* [The task]: Word for word, copy the line that contains "Historical Perspectives (107, 137)" and each line after it in the data below. Pictures stay out of the copy.

Saved data entries
══════════

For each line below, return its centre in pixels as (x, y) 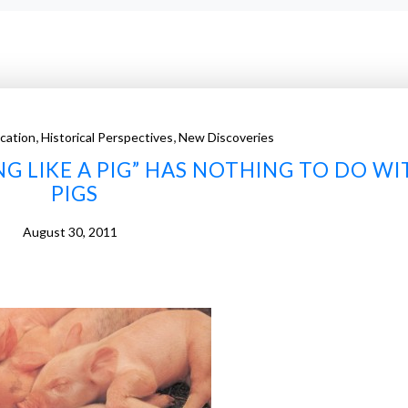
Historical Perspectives (107, 137)
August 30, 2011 (70, 232)
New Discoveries (226, 137)
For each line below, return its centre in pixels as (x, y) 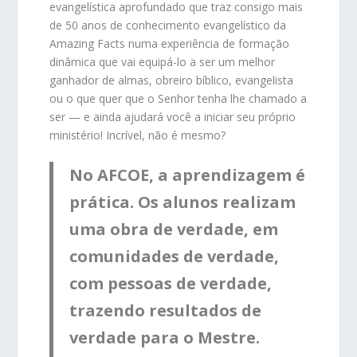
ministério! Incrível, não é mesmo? (138, 135)
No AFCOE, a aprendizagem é (188, 175)
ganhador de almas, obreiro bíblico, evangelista (172, 80)
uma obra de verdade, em (174, 229)
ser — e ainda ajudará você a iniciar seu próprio (173, 117)
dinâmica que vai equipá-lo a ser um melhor (163, 62)
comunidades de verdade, (175, 257)
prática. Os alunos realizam (183, 202)

══════════

* [Expected answer]:
Historical Perspectives (107, 137)
August 30, 2011 (70, 232)
New Discoveries (226, 137)
For each line below, return its centre in pixels as (x, y) 
ministério! Incrível, não é mesmo? (138, 135)
No AFCOE, a aprendizagem é (188, 175)
ganhador de almas, obreiro bíblico, evangelista (172, 80)
uma obra de verdade, em (174, 229)
ser — e ainda ajudará você a iniciar seu próprio (173, 117)
dinâmica que vai equipá-lo a ser um melhor (163, 62)
comunidades de verdade, (175, 257)
prática. Os alunos realizam (183, 202)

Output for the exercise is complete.